Please, do you mean polygenic deseases or true chromosomal defects?

It would be difficult to give a simple answer. Multiple defects or defects in multiple genes can be associated with a particular disease or cancer. By analyzing whole genome data, we may be able to correlate those defects with a particular disease. I think there are a lot of such whole genome data accumulated in recent years.

I have seen quite a few studies looking at gene-gene interactions, which I think is the main thing you are asking about (not just additive effects of multiple variants, but statistical interactions between different variants). My research group has been interested in looking at gene-gene and gene-environment interactions. You could look up some of the papers by my colleagues on interaction between DAT, DRD4, and CHRNA4 genetic variants and prenatal exposure to maternal smoking (main authors include RD Todd and RJ Neuman). They found that a certain combination of variants in these genes plus prenatal maternal smoking greatly increased the chance for a severe form of ADHD. I think it can be tricky to study interactions among multiple genes at once due to power issues, but if you have a plausible hypothesis regarding why there might be a gene-gene interaction, it can be useful to investigate the possibility using that small set of genes. In the case of DAT, DRD4, and CHRNA4 genes, they all have potential to interact to influence dopamine neurotransmisison, and the exposure to nicotine could also affect this since binding of nicotine to neural nicotinic acetylcholine receptors can affect the amount of dopamine released.

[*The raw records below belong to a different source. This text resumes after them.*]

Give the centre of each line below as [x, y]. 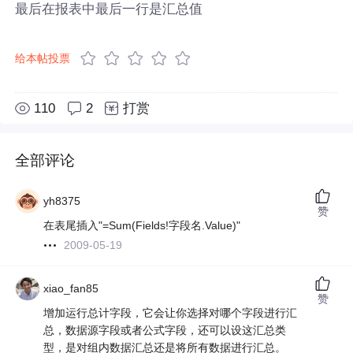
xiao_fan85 [71, 289]
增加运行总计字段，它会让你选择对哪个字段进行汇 [171, 313]
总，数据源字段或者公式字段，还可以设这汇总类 [165, 331]
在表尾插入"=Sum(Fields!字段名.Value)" [142, 226]
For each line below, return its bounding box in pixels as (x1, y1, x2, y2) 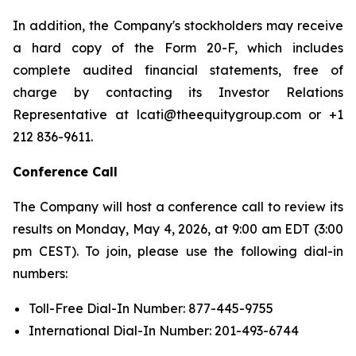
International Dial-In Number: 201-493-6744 (29, 323, 299, 339)
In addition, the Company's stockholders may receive (13, 17, 343, 33)
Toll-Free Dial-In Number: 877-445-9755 (29, 300, 273, 316)
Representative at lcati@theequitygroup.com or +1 (13, 106, 343, 122)
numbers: (13, 265, 68, 281)
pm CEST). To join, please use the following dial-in (13, 243, 343, 259)
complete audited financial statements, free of (13, 62, 343, 78)
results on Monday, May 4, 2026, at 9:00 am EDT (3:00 (13, 221, 343, 237)
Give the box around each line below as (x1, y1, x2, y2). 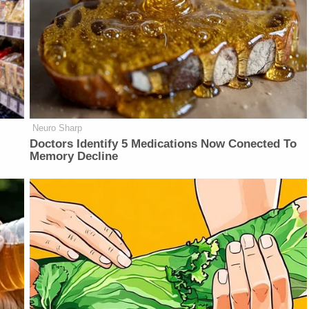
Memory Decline (30, 150, 119, 163)
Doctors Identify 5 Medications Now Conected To (30, 137, 297, 151)
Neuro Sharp (32, 123, 83, 134)
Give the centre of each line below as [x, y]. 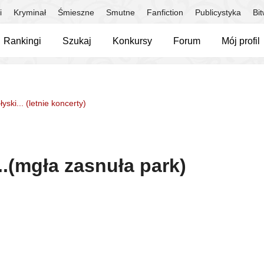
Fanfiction [165, 12]
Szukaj [77, 41]
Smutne [121, 12]
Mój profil [241, 41]
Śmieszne [76, 12]
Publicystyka [218, 12]
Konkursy [132, 41]
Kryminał [30, 12]
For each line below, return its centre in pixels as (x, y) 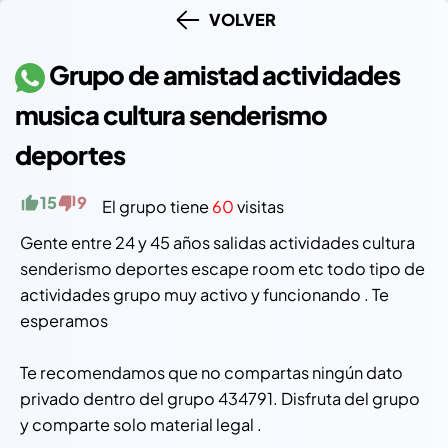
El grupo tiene (149, 206)
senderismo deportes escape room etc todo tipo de (222, 268)
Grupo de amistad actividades (222, 74)
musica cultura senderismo (171, 114)
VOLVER (239, 19)
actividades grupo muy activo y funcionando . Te (204, 294)
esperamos (64, 320)
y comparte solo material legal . (141, 424)
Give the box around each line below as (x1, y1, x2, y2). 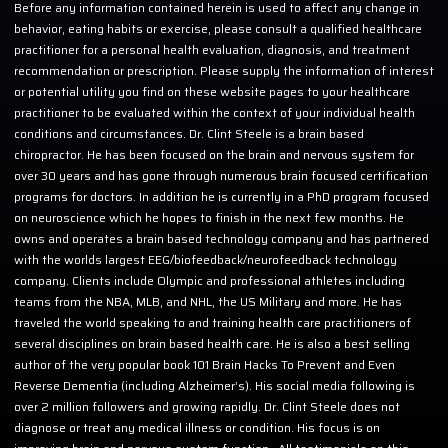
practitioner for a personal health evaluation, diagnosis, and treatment (14, 39, 410, 59)
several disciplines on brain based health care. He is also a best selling (14, 333, 410, 353)
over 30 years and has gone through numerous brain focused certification (14, 165, 428, 185)
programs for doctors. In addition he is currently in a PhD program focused (14, 186, 429, 206)
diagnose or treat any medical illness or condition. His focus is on (14, 417, 380, 437)
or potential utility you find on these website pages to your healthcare (14, 81, 410, 101)
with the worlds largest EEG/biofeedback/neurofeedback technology (14, 249, 397, 269)
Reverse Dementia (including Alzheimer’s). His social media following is (14, 375, 415, 395)
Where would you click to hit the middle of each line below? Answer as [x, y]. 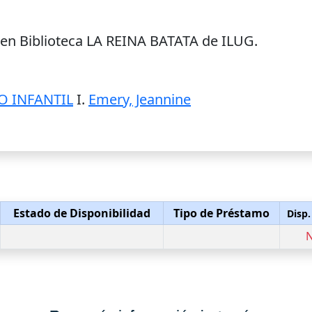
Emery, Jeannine [140, 99]
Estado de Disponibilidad [82, 213]
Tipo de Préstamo [221, 213]
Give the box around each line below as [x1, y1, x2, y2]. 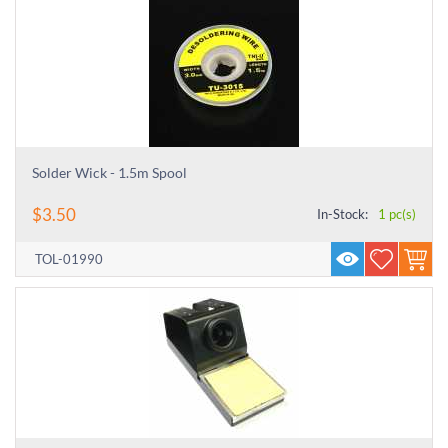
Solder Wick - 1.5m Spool [32, 164, 188, 181]
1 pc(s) [377, 206, 416, 222]
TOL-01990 [35, 251, 104, 267]
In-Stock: [316, 206, 368, 222]
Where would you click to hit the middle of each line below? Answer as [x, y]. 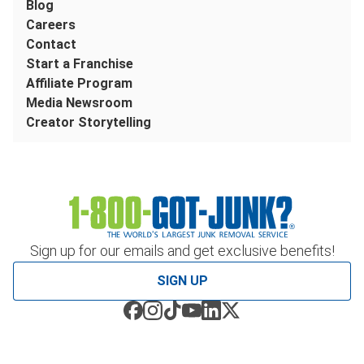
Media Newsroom [79, 102]
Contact [51, 44]
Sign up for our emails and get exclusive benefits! [182, 250]
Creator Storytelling [89, 122]
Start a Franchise [80, 63]
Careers [51, 24]
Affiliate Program [79, 83]
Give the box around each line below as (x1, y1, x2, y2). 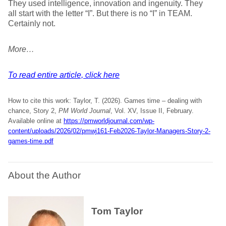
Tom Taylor (91, 206, 143, 216)
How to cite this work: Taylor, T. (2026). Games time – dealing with (8, 97, 202, 104)
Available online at (8, 117, 64, 125)
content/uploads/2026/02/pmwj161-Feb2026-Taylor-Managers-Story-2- (8, 127, 210, 135)
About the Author (8, 170, 81, 181)
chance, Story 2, (8, 107, 59, 115)
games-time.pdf (8, 137, 53, 145)
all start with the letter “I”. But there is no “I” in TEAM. (8, 9, 192, 18)
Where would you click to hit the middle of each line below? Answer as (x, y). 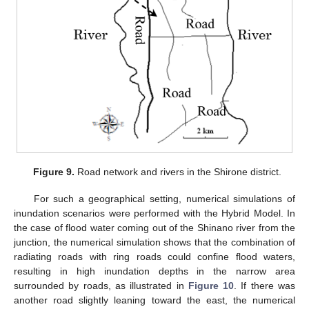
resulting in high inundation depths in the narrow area (154, 271)
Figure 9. (54, 172)
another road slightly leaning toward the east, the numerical (154, 300)
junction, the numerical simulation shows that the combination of (154, 242)
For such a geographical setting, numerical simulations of (164, 198)
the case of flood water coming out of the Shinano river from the (154, 227)
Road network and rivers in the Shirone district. (178, 172)
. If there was (265, 285)
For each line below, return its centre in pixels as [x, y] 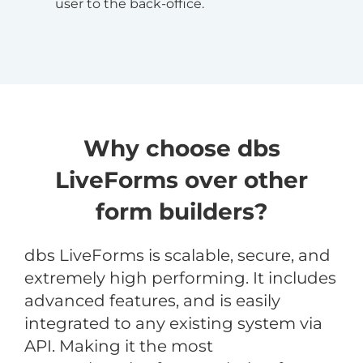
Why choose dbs [181, 148]
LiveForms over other [181, 179]
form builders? [181, 211]
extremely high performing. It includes [180, 278]
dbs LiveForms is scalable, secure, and [177, 255]
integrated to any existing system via [173, 323]
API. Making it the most [118, 346]
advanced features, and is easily [152, 300]
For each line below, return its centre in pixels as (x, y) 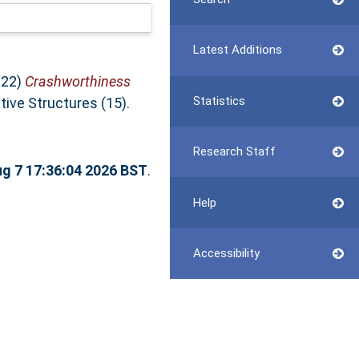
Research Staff (234, 152)
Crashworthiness (77, 81)
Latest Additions (237, 50)
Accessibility (226, 253)
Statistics (219, 101)
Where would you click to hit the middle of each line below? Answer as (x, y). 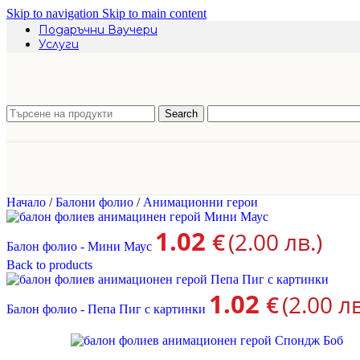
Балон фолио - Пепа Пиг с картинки (108, 309)
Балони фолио (96, 202)
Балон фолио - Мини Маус (81, 246)
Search (181, 113)
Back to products (49, 265)
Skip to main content (154, 13)
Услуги (59, 44)
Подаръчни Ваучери (98, 30)
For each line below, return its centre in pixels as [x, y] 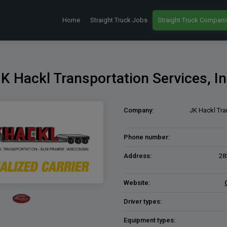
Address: [138, 156]
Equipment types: [149, 220]
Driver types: [143, 201]
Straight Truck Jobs [119, 20]
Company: [139, 110]
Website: [137, 183]
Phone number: [147, 137]
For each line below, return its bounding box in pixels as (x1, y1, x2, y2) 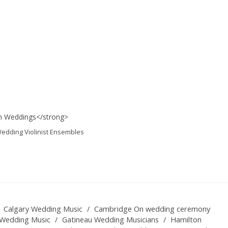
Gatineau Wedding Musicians (62, 215, 159, 225)
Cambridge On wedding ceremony (94, 204, 210, 214)
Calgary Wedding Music (4, 204, 82, 214)
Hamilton (170, 215, 202, 225)
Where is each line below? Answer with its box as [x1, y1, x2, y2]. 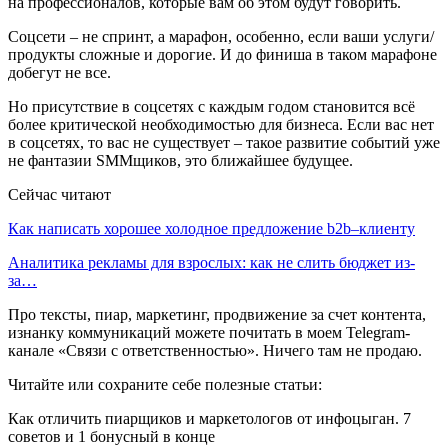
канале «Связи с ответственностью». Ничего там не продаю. [8, 341, 422, 359]
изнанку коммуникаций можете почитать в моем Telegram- [8, 323, 410, 341]
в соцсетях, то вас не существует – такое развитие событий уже [8, 133, 440, 151]
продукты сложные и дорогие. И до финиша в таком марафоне [8, 45, 437, 63]
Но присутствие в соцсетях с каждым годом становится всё [8, 97, 415, 115]
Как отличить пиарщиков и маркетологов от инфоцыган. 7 [8, 409, 411, 427]
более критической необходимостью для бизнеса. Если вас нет [8, 115, 434, 133]
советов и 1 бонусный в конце [8, 427, 215, 445]
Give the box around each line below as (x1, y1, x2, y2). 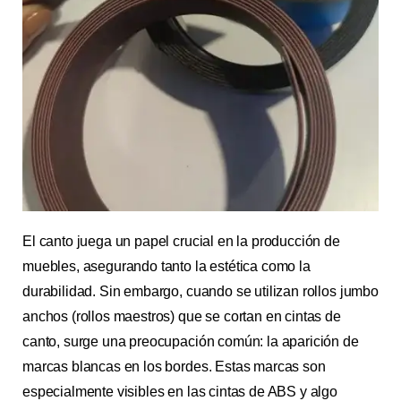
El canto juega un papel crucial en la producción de (22, 234, 340, 249)
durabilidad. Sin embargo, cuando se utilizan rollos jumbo (22, 284, 379, 299)
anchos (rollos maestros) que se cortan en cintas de (22, 309, 341, 324)
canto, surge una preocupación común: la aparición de (22, 334, 359, 349)
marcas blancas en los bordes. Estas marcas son (22, 359, 326, 374)
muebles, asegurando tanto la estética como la (22, 259, 311, 274)
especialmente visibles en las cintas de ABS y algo (22, 384, 337, 399)
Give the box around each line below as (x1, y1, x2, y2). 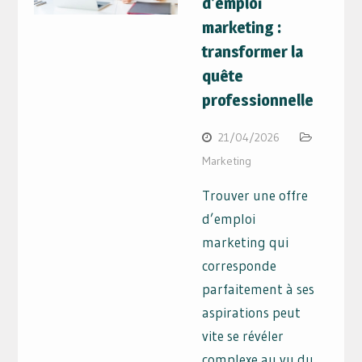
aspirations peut (202, 304, 301, 322)
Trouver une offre (202, 187, 309, 204)
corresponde (202, 257, 277, 275)
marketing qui (202, 234, 289, 251)
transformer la (202, 42, 304, 62)
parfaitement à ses (202, 280, 315, 298)
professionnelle (202, 90, 314, 111)
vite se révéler (202, 327, 284, 345)
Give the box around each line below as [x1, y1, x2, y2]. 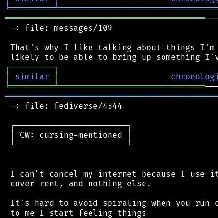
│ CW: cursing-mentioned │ [5, 130, 132, 140]
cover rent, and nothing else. [5, 179, 151, 189]
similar [15, 72, 49, 82]

See the following reference for further description of this particular GxGxE model:

Todd RD, Neuman RJ.

Am J Med Genet B Neuropsychiatr Genet. 2007 Dec 5;144B(8):971-5.

Christian, thank you so much for your question. I'm looking to see if people are developing tools that analyze large datasets to mine for genetic interactions that may be unknown.

It was interesting that after reading your question, I looked up the term "polygenic diseases" and ended up finding this definition from MedicineNet: "Polygenic disease: A genetic disorder that is caused by the combined action of more than one gene. Examples of polygenic conditions include hypertension, coronary heart disease, and diabetes. Because such disorders depend on the simultaneous presence of several genes, they are not inherited as simply as are single-gene diseases."

I guess I was very surprised that what they listed were very common disorders that also have so many environmental components. What is the burden of proof of this sort of association? Christian, were these the conditions you were thinking about? Do you know some papers where they were talking about relative risk in anything being called a polygenic disorder? Does the same combination of gene defects always produce the disorder?

I think Angela's answer was more what I was looking for as far as having people looking at genes that would have clear biological associations where a snp that generates a dysfunction in one gene product may influence another gene product that might produce an unusual problem that may manifest in disease.

I've spent some time looking at results in the Strings database looking at possible interactions in some undiagnosed people, but wondering if there is a new science opening up at this place, and who the players are. Thank you, Angela, I will look for those papers.

Hua Xiao , it is my impression that a lot of our datasets generated by GWAS studies are more for heavily funded conditions, such as the ones listed in that MedicineNet definition. I am more committed to trying to find answers in places where doctors know the patient is sick, and may not even have a diagnosis, but the physician may have no tools for figuring out what issues the patient has that may stem from an unfortunate turn of genetics.

Some of my interest is coming from my myoadenylate deaminase deficiency project because I have about 65 people now on my facebook group for that disorder and their issues really are complex and not so much about muscle. Is their elevated adenosine interacting with regulation of other genes? What accounts for the diversity in how that disorder manifests in this group where we are looking at people selected by their genotype instead of their phenotype?

Certainly, this ability to start with the genotype is a big shift. What is the best way to study the contribution of any other genetic components?

Thanks so much, everybody, for your thoughts, They are greatly appreciated.